Here are the records. Write out exactly the lines between the one holding "Ha-Bc High Pressure Steam" and the one holding "Treatment Positioning", inclusive.

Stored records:
★ ★ ★

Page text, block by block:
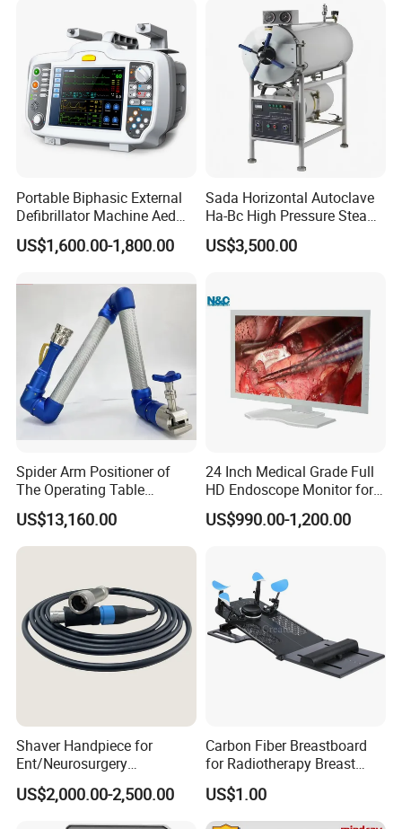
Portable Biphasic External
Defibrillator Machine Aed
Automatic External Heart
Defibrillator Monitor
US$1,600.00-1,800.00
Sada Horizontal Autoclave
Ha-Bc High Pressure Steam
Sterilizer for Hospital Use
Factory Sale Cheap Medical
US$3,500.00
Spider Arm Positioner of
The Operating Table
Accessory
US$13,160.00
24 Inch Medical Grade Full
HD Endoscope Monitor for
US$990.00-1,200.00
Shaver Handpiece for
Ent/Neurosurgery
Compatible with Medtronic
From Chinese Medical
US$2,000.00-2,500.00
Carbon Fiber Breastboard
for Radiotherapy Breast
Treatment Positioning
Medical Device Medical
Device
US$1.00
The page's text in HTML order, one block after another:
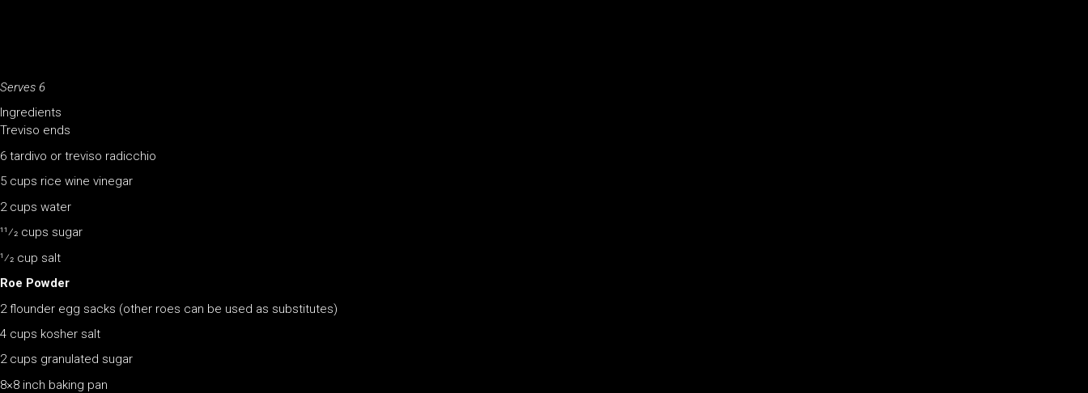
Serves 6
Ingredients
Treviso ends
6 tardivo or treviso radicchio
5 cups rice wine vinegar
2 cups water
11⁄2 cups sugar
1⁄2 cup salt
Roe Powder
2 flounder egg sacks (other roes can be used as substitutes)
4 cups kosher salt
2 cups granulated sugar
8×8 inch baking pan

★ ★ ★

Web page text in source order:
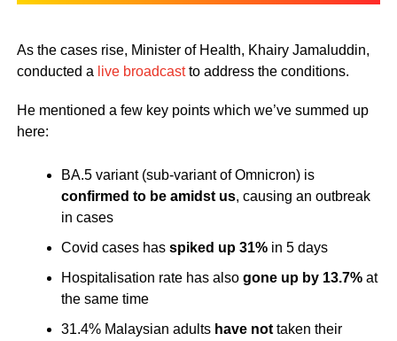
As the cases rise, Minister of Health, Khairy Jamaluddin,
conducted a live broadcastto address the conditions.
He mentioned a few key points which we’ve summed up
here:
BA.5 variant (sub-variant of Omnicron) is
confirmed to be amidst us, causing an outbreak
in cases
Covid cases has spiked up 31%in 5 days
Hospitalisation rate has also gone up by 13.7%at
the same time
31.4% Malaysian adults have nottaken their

★ ★ ★

▸ **EXPECTED OUTPUT**
Ha-Bc High Pressure Steam
Sterilizer for Hospital Use
Factory Sale Cheap Medical
US$3,500.00
Spider Arm Positioner of
The Operating Table
Accessory
US$13,160.00
24 Inch Medical Grade Full
HD Endoscope Monitor for
US$990.00-1,200.00
Shaver Handpiece for
Ent/Neurosurgery
Compatible with Medtronic
From Chinese Medical
US$2,000.00-2,500.00
Carbon Fiber Breastboard
for Radiotherapy Breast
Treatment Positioning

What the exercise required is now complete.